Comb Over with Hard Part

The Comb over with hard part is the most popular haircut in the barbering world today. I have been in the industry as a service provider and educator for over two decades and it is always interesting and fun to keep up with the changes on the classic haircuts. This particular cut when I started was referred to as a regular boy’s haircut. Now with the modern/retro twist (this is actually a 1920’s style) the name has changed and so have some of the techniques. Such as when I started no one would ever think of taking a straight razor and shave in the part area. Also, pomades were just starting to get popular but most haircuts were styled with gel, hair spray, or a combination of the two.

In this video you will learn many different barbering techniques including: barber shear over comb, thinning shear over comb, fading, blending, and straight razor shaving. You will also learn the finer points on the hand dexterity necessary for these techniques. In other words: how to hold the comb, shears, clippers, and straight razor properly allowing for the correct posture as well as optimum finished results.

For this particular haircut we have combined three different styles into one: a side part, an ivy league, and a hard part. The side part is self-explanatory. A classic young man’s haircut. The Ivy League takes it a step further. We cut the crown off and blend it to the top making it much easier to style. Works especially well for young children with difficult cowlicks and just want to get up and go. Lastly, the hard part. We first cut in the part with the trimmer and follow up with the straight razor. In this case we used our Zorian Of New York Shave Gel to get a nice clean line. It is a thick transparent gel infused with aloe vera and shea butter to form a protective barrier between the skin and razor and allow for ultimate comfort without razor burn.

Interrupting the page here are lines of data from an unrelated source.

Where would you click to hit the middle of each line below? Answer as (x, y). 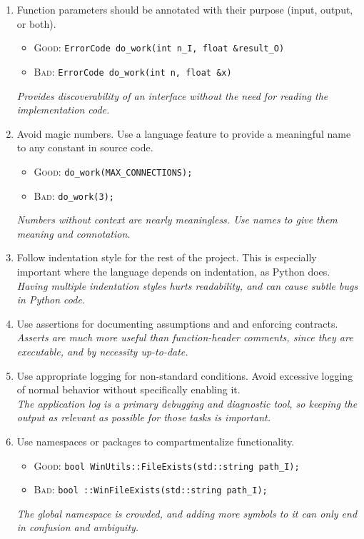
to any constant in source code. (85, 147)
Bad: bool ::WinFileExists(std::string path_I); (151, 489)
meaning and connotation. (74, 233)
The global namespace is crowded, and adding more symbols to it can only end (187, 513)
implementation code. (63, 110)
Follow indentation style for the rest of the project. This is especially (167, 257)
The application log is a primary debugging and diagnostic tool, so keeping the (187, 403)
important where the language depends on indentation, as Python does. (173, 271)
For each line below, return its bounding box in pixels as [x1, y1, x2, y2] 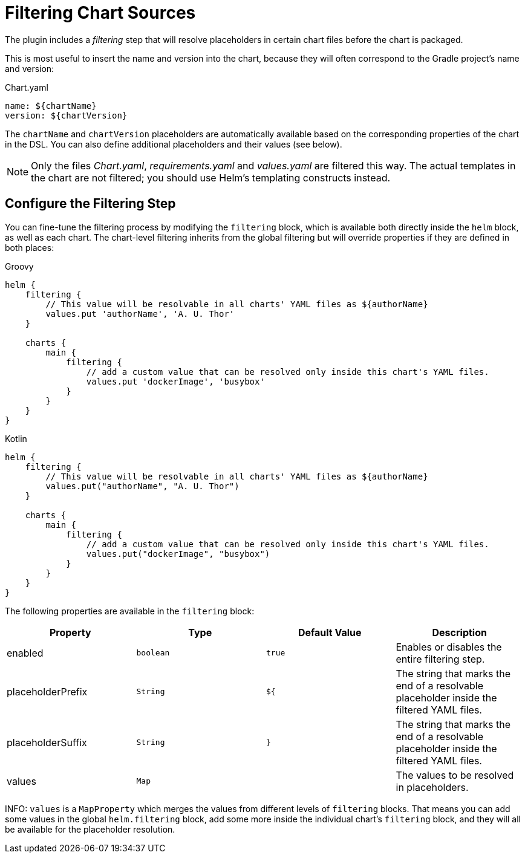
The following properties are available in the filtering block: [5, 605, 255, 616]
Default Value [298, 626, 362, 639]
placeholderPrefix [7, 685, 88, 698]
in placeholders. [396, 781, 469, 793]
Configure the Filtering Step [5, 196, 176, 212]
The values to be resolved [396, 769, 514, 781]
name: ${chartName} [5, 100, 97, 111]
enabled [7, 646, 44, 659]
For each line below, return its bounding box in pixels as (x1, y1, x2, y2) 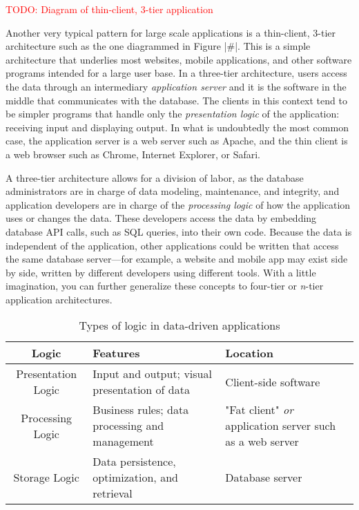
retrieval (93, 485, 133, 502)
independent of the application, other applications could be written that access (6, 238, 339, 252)
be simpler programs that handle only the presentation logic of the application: (6, 106, 340, 121)
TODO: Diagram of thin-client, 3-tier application (6, 2, 213, 16)
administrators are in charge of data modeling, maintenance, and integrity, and (6, 184, 340, 198)
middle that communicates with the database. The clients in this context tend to (6, 93, 347, 107)
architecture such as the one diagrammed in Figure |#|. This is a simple (6, 39, 311, 53)
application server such (225, 417, 336, 434)
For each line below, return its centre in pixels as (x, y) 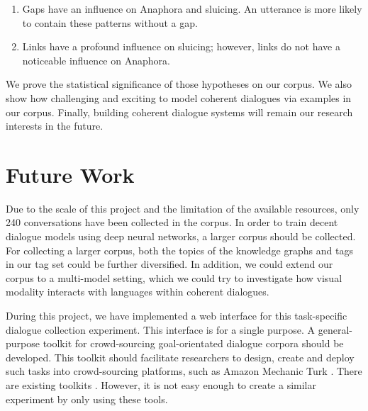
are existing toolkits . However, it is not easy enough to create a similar (161, 385)
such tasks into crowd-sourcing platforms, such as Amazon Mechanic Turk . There (184, 371)
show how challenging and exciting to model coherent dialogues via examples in (179, 97)
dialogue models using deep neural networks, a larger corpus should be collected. (181, 236)
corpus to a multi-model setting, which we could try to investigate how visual (174, 277)
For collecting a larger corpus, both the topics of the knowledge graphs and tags (179, 250)
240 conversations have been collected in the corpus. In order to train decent (172, 222)
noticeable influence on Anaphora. (96, 60)
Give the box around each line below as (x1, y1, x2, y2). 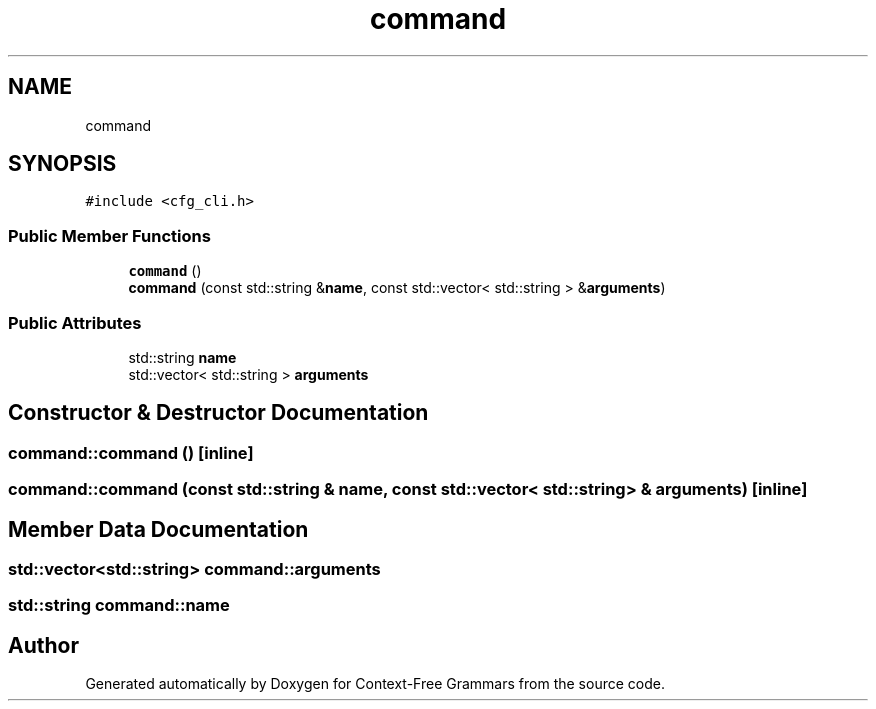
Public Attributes (8, 312, 142, 333)
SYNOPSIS (8, 151, 117, 177)
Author (8, 632, 79, 658)
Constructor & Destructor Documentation (8, 400, 429, 426)
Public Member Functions (8, 225, 211, 246)
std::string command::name (8, 595, 230, 616)
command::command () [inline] (8, 442, 254, 463)
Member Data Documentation (8, 516, 309, 542)
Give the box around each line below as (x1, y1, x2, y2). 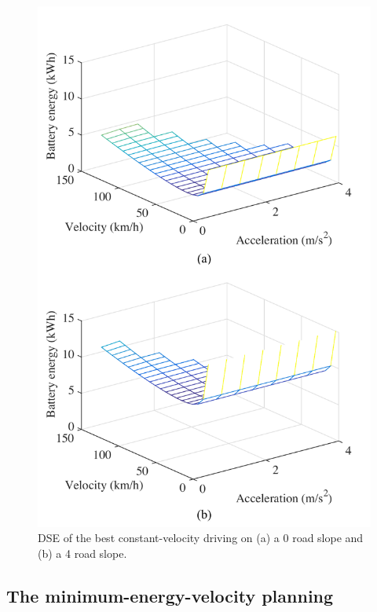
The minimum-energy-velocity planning (6, 584, 334, 608)
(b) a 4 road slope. (38, 545, 127, 562)
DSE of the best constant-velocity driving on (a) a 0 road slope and (38, 530, 364, 546)
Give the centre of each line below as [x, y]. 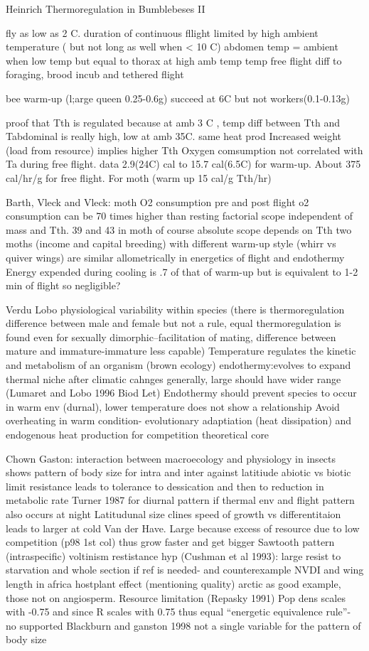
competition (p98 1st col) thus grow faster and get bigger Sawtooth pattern [170, 542]
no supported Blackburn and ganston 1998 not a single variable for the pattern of [183, 625]
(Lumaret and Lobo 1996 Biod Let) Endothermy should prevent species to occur [181, 393]
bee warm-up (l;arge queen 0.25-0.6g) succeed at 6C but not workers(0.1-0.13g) [178, 98]
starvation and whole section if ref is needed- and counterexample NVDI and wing [185, 570]
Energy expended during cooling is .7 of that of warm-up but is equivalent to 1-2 [182, 271]
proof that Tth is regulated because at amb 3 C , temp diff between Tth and [173, 122]
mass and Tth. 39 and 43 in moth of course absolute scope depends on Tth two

Finally, to complete the finish product comes the styling portion. Very few short haircuts look good without spending some time styling and using one or two products. To get the perfect finished looked we created the shape by blowing drying the hair into place with a small amount of our Zorian Of New York firm hold gel. This will give the straight hair some body and mold difficult hair into place. Lastly, we apply the Zorian Of New York water soluble classic pomade for a high shine which will make the hard part stand out even more and give the hair a strong hold that will last all day. It is very important that the hair is completely dry when the pomade is applied. If the hair is slightly damp it will dilute the product and will not firm up and give the hair a firm hold.

Learn How To Fade Hair

One of the most important things to consider when you learn how to fade hair is how high or how low the fade should be cut. There are a lot of things to consider as you think about this question. Some of them include cowlicks, hair thickness, hair color, the length of the bangs, shape of the head, surface of the scalp (lumps, bumps, and/or dents), moles, scars, customer’s age, customer’s job, desired hairstyle, and the customer’s preference.

A very important note to keep in mind is that no matter how good you are at fading hair, if the fade is too high or too low your customer will not think it is a good haircut. If the haircut is 100% technically correct but it is not exactly what the customer wants they won’t be happy. This is especially true with the fade haircut customer. It doesn’t matter if they are a young kid or older suit and tie professional. These are the most particular and hardest customers to please.

This blog is going to cover how high to cut the fade in relation to the length of the bangs. The height of the fade should be balanced properly with the length of the bangs. The fade should never be higher than the bangs.

This is a little tricky because with most of today’s styles the bangs are either pushed up, combed to the side, or brushed straight back. For these styles cut the top first and then comb the bangs straight forward before beginning the fade. When you are clipper cutting the sides, start arching the clipper away from the head about a half of an inch below the bangs. This will leave enough room to blend the sides to the top without fading the hair too high.

This is a little easier with the shorter styles that get an edge-up. Make sure to leave yourself enough room so the fade stops where the edge-up in the temple and forehead begins. This will ensure the proper balance.